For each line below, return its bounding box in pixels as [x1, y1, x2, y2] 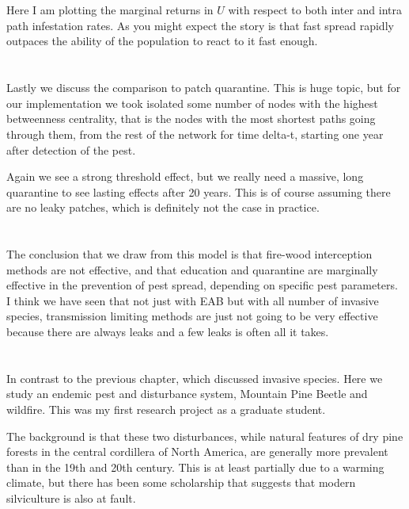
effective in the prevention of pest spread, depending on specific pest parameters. [6, 277, 398, 293]
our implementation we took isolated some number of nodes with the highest [6, 94, 378, 111]
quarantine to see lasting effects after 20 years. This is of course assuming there [6, 183, 391, 200]
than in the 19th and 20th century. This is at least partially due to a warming [6, 458, 384, 475]
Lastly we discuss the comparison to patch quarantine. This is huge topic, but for [6, 79, 401, 96]
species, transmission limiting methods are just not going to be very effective [6, 308, 378, 324]
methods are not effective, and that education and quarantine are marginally [6, 261, 378, 277]
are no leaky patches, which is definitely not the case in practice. [6, 199, 320, 216]
·····
Your answer should hold exactly the lines from the one containing "Lastly we discuss" to the last line of the data, both included, and no others.

#### Problem solution:
Lastly we discuss the comparison to patch quarantine. This is huge topic, but for [6, 79, 401, 96]
species, transmission limiting methods are just not going to be very effective [6, 308, 378, 324]
methods are not effective, and that education and quarantine are marginally [6, 261, 378, 277]
are no leaky patches, which is definitely not the case in practice. [6, 199, 320, 216]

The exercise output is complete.